A falta de água limpa acarreta outros riscos de saúde, como a “diarreia e várias doenças de pele”, explica Marina Pomares, conselheira médica da Médicos Sem Fronteiras (MSF) em Gaza, que lembra também que “a falta de água pode levar simplesmente à desidratação”. A preparação de alimentos e a higiene pessoal também são afetadas, aumentando o risco de infeções. “Os efeitos são piores nas crianças, que têm um sistema imunitário mais fraco do que os adultos e estão mais expostas a doenças e a alergias”, sublinha.

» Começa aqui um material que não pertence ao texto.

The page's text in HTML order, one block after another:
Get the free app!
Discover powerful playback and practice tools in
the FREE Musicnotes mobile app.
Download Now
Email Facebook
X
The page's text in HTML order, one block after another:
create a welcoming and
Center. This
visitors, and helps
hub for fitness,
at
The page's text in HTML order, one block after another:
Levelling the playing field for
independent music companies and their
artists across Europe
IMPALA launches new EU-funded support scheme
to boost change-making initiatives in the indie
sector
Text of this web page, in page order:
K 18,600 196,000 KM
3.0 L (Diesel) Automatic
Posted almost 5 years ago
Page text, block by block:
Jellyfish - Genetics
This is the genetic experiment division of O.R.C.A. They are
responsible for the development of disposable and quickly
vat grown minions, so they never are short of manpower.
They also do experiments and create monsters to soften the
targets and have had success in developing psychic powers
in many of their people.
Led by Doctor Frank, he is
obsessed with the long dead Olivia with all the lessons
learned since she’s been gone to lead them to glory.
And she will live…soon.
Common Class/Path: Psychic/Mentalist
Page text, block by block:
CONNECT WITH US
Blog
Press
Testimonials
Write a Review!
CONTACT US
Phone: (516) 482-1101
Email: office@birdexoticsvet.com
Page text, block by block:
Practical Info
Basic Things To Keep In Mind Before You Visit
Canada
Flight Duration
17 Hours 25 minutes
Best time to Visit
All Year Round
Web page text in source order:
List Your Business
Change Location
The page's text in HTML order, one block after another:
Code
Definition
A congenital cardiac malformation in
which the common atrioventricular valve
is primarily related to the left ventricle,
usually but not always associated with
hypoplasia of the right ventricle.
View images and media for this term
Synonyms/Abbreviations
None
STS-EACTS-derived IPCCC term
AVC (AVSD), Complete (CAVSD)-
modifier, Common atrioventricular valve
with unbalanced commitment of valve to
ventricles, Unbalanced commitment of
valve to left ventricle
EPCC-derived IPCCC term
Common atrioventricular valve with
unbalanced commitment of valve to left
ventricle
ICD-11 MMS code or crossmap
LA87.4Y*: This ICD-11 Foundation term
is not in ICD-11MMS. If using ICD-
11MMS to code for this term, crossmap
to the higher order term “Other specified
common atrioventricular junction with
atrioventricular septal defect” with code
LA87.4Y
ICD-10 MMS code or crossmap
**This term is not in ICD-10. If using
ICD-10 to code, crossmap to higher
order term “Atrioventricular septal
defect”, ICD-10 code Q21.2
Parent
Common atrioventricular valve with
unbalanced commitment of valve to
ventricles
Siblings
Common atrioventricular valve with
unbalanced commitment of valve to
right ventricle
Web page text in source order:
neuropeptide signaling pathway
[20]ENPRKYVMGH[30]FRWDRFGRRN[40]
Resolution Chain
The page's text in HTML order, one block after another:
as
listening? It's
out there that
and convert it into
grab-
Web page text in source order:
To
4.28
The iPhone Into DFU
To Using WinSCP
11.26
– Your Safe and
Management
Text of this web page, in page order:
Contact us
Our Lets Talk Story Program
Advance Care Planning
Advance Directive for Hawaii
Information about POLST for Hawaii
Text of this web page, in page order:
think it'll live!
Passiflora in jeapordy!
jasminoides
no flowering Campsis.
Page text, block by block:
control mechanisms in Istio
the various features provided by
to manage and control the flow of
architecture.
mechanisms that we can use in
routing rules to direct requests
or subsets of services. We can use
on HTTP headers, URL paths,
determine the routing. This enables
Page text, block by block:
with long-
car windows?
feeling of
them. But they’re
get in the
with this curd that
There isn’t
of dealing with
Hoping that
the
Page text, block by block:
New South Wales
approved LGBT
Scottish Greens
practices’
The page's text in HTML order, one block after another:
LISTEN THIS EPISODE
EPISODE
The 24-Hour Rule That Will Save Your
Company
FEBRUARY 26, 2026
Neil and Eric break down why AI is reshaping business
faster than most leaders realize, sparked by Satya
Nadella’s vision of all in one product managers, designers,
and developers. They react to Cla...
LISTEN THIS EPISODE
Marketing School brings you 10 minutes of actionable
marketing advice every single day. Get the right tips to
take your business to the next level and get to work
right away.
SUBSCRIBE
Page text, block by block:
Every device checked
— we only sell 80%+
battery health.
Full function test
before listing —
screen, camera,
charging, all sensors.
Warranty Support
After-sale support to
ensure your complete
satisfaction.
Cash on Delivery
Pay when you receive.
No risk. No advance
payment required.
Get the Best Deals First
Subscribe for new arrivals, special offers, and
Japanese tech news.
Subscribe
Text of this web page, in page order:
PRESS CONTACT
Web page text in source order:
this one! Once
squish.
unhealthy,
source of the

As equipas da MSF estão a fornecer cuidados de saúde primários em dois locais em Rafah. À data de 2 de fevereiro, quase 30 por cento das morbidades de crianças com menos de cinco anos que receberam tratamento na clínica Shaboura e no posto de saúde de Al-Mawasi deviam-se à diarreia ou a doenças de pele. Nas últimas semanas, as equipas da MSF em Rafah receberam também 43 pacientes com suspeita de hepatite A. Todas essas condições estão relacionadas com a escassez de água potável e são agravadas pela falta de instalações médicas funcionais na área.
Em dezembro de 2023, as equipas da Médicos Sem Fronteiras iniciaram um programa de distribuição de água, para responder a algumas das necessidades mais urgentes das pessoas deslocadas em Rafah. Atualmente, os profissionais de água e saneamento fornecem em média 110.000 litros de água potável por dia a cerca de 20.000 pessoas.
Essa quantidade, porém, não é suficiente para reverter a grave situação. "Normalmente, uma pessoa precisa de dois a três litros de água potável por dia", frisa Youssef Al-Khishawi, profissional de água e saneamento da MSF. "Agora, com a escassez atual, uma família de seis tem apenas 3.8 litros por dia.”
Falta de combustível, estradas e canalizações destruídas
O problema não é diretamente a quantidade de água distribuída: isso é uma tarefa que a MSF está pronta para reforçar, mas as restrições de entrada em Gaza limitam severamente o número de camiões com ajuda e combustível que podem entrar.
"O principal desafio que enfrentamos na distribuição de água é a falta de combustível para bombear e transportá-la", sublinha Al-Khishawi. "A segunda é a falta de estradas adequadas para os nossos camiões circularem, porque até no asfalto há tendas. A terceira é que não há pontos de distribuição de água. As canalizações e infraestruturas foram destruídas."
Como se todas essas dificuldades não bastassem para as pessoas em Rafah, o primeiro-ministro israelita anunciou que está iminente uma ofensiva das forças militares israelitas na cidade do Sul da Faixa.
“A ofensiva terrestre declarada contra Rafah seria catastrófica e não deve prosseguir”, urge a diretora-geral da Médicos Sem Fronteiras, Meinie Nicolai. “À medida que os bombardeamentos aéreos continuam, mais de 1 milhão de pessoas, muitas a viver em tendas e abrigos improvisados, enfrentam agora uma escalada dramática do que está em curso.”
A MSF insta a um cessar-fogo prolongado, que é a única maneira das pessoas em Gaza poderem voltar para casa em segurança. A organização médica e humanitária pede também que o fluxo de ajuda humanitária para Gaza seja restaurado e ampliado para garantir que as pessoas possam ter acesso a bens essenciais, como alimentos, água e serviços de saúde.
“Nenhum lugar em Gaza é seguro. As pessoas foram forçadas a deslocarem-se e estão presas em Rafah. Não têm mesmo mais opções”, conclui Meinie.